[Materials provided]
★ ★ ★ ★

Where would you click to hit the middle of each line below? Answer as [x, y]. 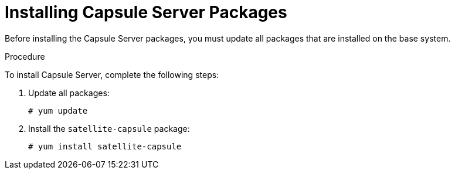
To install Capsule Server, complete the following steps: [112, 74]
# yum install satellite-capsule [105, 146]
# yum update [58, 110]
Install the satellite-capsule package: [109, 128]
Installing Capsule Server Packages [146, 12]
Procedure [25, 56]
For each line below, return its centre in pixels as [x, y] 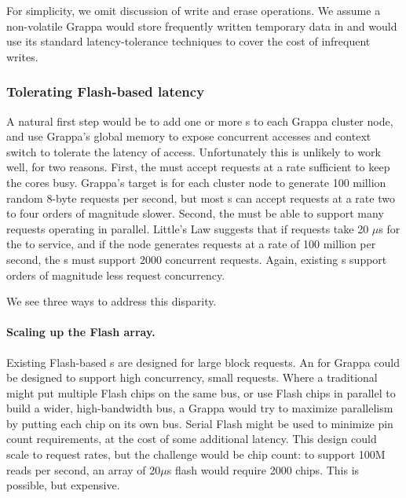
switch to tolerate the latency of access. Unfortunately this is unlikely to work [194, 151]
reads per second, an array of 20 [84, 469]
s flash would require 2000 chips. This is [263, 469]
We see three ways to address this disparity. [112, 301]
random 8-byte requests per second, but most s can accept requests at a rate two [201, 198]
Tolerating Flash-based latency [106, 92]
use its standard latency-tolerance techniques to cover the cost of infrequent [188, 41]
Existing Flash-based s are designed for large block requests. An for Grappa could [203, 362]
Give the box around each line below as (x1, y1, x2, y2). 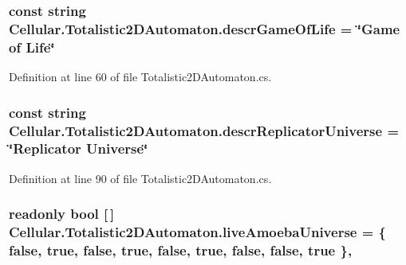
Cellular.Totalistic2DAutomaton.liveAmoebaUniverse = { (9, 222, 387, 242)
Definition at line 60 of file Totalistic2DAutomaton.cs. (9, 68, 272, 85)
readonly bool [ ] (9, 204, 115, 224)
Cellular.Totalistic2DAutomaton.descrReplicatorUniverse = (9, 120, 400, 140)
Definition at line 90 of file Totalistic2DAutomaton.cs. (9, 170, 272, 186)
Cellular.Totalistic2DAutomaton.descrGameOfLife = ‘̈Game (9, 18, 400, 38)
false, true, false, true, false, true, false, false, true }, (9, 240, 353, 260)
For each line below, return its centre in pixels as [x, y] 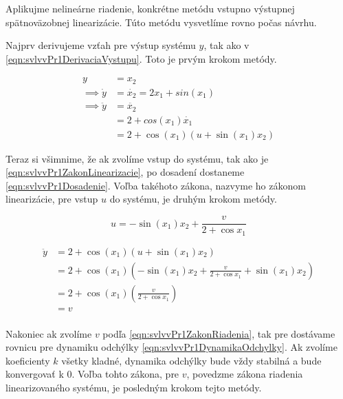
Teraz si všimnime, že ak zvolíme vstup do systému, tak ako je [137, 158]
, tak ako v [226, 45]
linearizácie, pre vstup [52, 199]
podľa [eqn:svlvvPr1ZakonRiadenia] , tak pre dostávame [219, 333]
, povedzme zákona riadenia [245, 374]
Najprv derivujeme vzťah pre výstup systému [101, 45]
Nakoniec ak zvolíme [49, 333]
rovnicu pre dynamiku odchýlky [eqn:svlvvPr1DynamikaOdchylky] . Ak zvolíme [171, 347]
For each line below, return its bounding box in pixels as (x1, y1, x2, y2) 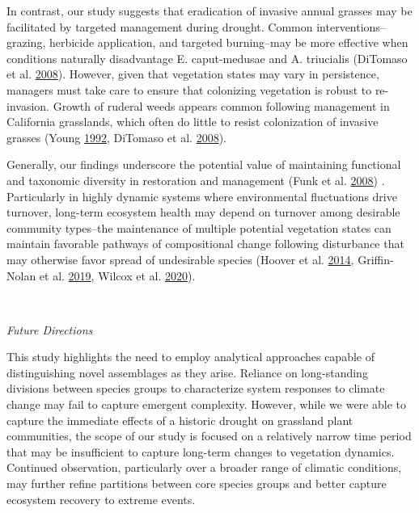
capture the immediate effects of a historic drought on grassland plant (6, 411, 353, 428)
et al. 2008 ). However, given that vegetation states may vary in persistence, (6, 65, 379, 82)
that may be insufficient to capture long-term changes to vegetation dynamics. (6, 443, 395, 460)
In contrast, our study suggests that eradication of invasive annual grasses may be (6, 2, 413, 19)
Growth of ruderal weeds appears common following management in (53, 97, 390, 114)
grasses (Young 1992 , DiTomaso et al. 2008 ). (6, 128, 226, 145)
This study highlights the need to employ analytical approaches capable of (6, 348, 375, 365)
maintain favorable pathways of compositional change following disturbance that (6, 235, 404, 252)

★ ★ ★ ★

[Work item]
Every line above that includes the string "vegetation" needs to be copied.

[Solution to the problem]
et al. 2008 ). However, given that vegetation states may vary in persistence, (6, 65, 379, 82)
that may be insufficient to capture long-term changes to vegetation dynamics. (6, 443, 395, 460)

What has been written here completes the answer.